Shang Fulin, chairman of China Securities Regulatory Commission, strikes a gong to launch trading of gold futures on the Shanghai Futures Echanges January 9, 2008. [China Daily]
At the ceremony to mark the opening of trading, Shang Fulin, chairman of the China Securities Regulatory Commission, said the introduction of gold futures contracts "will help expand the scope of the futures market which is playing an increasingly important role in stabilizing the financial markets and serving national economic growth".
Gold futures trading is also widely seen to add to the strength of Shanghai as a financial center of the nation.
Feng Guoqin, deputy mayor of Shanghai, said: "Gold futures trading reflects the quickening pace of the development of Shanghai as an international financial center."
In yesterday's trading, the most actively traded contract for delivery in June settled at 224.74 yuan ($30.9) per gram, up 6.34 percent from the opening price. And the contract for delivery in December was 229.93 yuan ($31.6) per gram, up 8.86 percent. The total turnover of all contracts amounted to 27.3 billion yuan ($3.75 billion).
The first deal was closed between China National Gold Group and Jiangxi Copper Company. Jiangxi Copper bought from China National Gold 1 contract in a 1,000 gram denomination.
Wang Chiwei, vice-president of Jiangxi Copper, said he had been hoping for a long time to be able to hedge against price risks by trading gold futures in the domestic market.
"As a company operating gold processing business, Jiangxi Copper needs a hedging tool to avoid risks resulting from price swings to ensure steady profits."
According to Wang, it usually takes four months for a processor to refine copper concentrates into gold products for delivery. The low processing fee, at $5 per ounce, can easily be wiped out by a small movement in the price of gold in the wrong direction.
"Without an effective hedging tool, the price movements at any time of the 4-month work cycle will bite off a big chunk of the refining fee," Wang added. "The judicious use of gold futures in the domestic market trading in renminbi can enable Chinese enterprises to increase their competitive edge in the global market."

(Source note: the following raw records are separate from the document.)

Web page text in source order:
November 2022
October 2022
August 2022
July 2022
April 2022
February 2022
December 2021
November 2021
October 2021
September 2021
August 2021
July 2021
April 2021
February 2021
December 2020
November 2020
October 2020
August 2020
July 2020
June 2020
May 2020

When the global economy was strong, currencies were stable and inflation was low - as in the past several years - the gold market was in the doldrums and prices of the metal hardly moved.
Not anymore. The worsening US credit crisis, coupled with the weakening US dollar and escalating oil prices, have driven gold prices to unprecedented highs. Last month, the international price of gold surged an aggregate 11.3 percent. The most actively traded contract on New York Mercantile Exchange (NYMEX) for delivery in February hit a record high of $894.4 per ounce in yesterday's pit trading.

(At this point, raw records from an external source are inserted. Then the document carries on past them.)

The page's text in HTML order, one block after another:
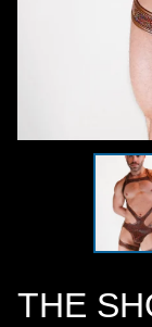
THE
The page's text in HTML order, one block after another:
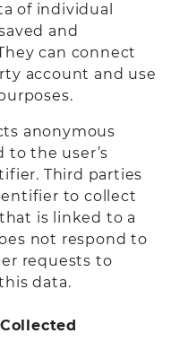
of individual
and
can connect
account and use
anonymous
to the user’s
Third parties
to collect
is linked to a
not respond to
requests to
data.

Shi Min, president of Shandong Gold Group Co, said that the introduction of gold futures benefits numerous gold miners and processors in China by providing an effective tool to hedge against price fluctuations, especially at a time when the international gold market is showing increasing volatility arising from the weakening US dollar.
"The launch of gold futures is very timely," Shi said. "When gold prices are touching record high levels, gold producers are in much more need to hedge against high volatility resulting from sudden changes in market sentiment in these highly uncertain times."
Traders and industrial experts believe that the expected rise in gold output as well as consumption by China this year would help the newly established futures market gain influence in setting global prices in the foreseeable future.
Jeffrey Christian, president of CPM Group, a leading global commodities research and consulting company based in New York, told China Daily: "China will be the largest producer of gold from mines, a major refiner, and a major user in fabricated jewelry. It will also become a major investment market. It will gain influence on gold prices.
"Our expectation is that trading will start off relatively modestly in terms of volume, but could build later," said Christian.
"Chinese market participants should remember that when US and Japanese gold futures trading began, in the 1970s and 1980s, their volumes were initially low, but later they became major markets. The same could happen, and may well happen, with Chinese markets."